À la lumière de ces faits, il n’est pas surprenant que le personnel autochtone soit en proie à un niveau élevé d’épuisement professionnel. En effet, la charge de travail n’est aucunement ajustée lorsqu’il s’agit de délinquant-e-s autochtones. Les délais ne sont pas modifiés et les heures supplémentaires ne sont pas rémunérées, malgré le fait que ces employé-e-s vont très souvent au-delà de leur devoir pour donner à ces délinquant-e-s sous responsabilité fédérale les meilleures chances de réussite possible. De plus, le remplacement d’un membre du personnel autochtone par une autre personne autochtone en cas d’épuisement professionnel n’est ni rapide ni facile puisqu’il y a une pénurie générale de personnel autochtone, ce qui ne fait qu’aggraver la situation, laissant le personnel autochtone avec encore plus de dossiers et encore moins de ressources. Compte tenu de ces conditions, le personnel autochtone peut rarement saisir des occasions de leadership au sein du Service correctionnel. Les membres du personnel autochtone se voient souvent refuser des promotions parce que le SCC ne peut pas se permettre de perdre un-e autre employé-e autochtone qui joue un rôle crucial dans les programmes ou qui travaille comme agent-e de développement auprès de la collectivité autochtone.

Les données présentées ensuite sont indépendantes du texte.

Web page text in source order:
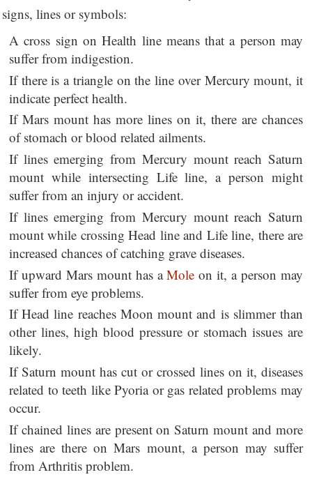
signs, lines or symbols:
A cross sign on Health line means that a person may
suffer from indigestion.
If there is a triangle on the line over Mercury mount, it
indicate perfect health.
If Mars mount has more lines on it, there are chances
of stomach or blood related ailments.
If lines emerging from Mercury mount reach Saturn
mount while intersecting Life line, a person might
suffer from an injury or accident.
If lines emerging from Mercury mount reach Saturn
mount while crossing Head line and Life line, there are
increased chances of catching grave diseases.
If upward Mars mount has aMole on it, a person may
suffer from eye problems.
If Head line reaches Moon mount and is slimmer than
other lines, high blood pressure or stomach issues are
likely.
If Saturn mount has cut or crossed lines on it, diseases
related to teeth like Pyoria or gas related problems may
occur.
If chained lines are present on Saturn mount and more
lines are there on Mars mount, a person may suffer
from Arthritis problem.

En réponse à ces préoccupations, le président David Neufeld a évoqué la table ronde autochtone organisée par le SESJ il y a cinq ans, qui avait servi de catalyseur à d’importantes discussions au sein du SESJ et du Service correctionnel du Canada. Il a noté qu’il était important pour le SESJ de réitérer ses revendications pour des changements structurels au sein du SCC afin de mieux soutenir le recrutement, la rétention et le perfectionnement professionnel du personnel autochtone au sein de l’organisation.
Le SESJ s’est engagé à prendre des premières mesures cruciales, notamment en écrivant une lettre à la commissaire Anne Kelly pour demander où en est le processus de recrutement d’un-e sous-commissaire des services correctionnels pour Autochtones et ce que sera le mandat de la personne qui sera embauchée. Nous sommes en droit de nous attendre à ce que cette personne soit autochtone et qu’elle jouisse du respect et de la crédibilité des communautés autochtones et du personnel autochtone du SCC.
En outre, le SESJ organisera avant l’été une table ronde virtuelle avec les responsables de programmes autochtones.
Nous avons aussi l’intention de souligner de manière marquante la Journée de la vérité et de la réconciliation en septembre prochain, notamment en invitant la commissaire Kelly et son équipe à s’asseoir avec certain-e-s membres du personnel autochtone qui pourront s’exprimer directement et communiquer leurs points de vue et leur sagesse. Le SESJ est impatient d’annoncer d’autres nouvelles dans les semaines et les mois à venir, et est très reconnaissant aux membres du SESJ qui ont pris le temps de donner leur point de vue au président David Neufeld et au VPR Bill Bailey.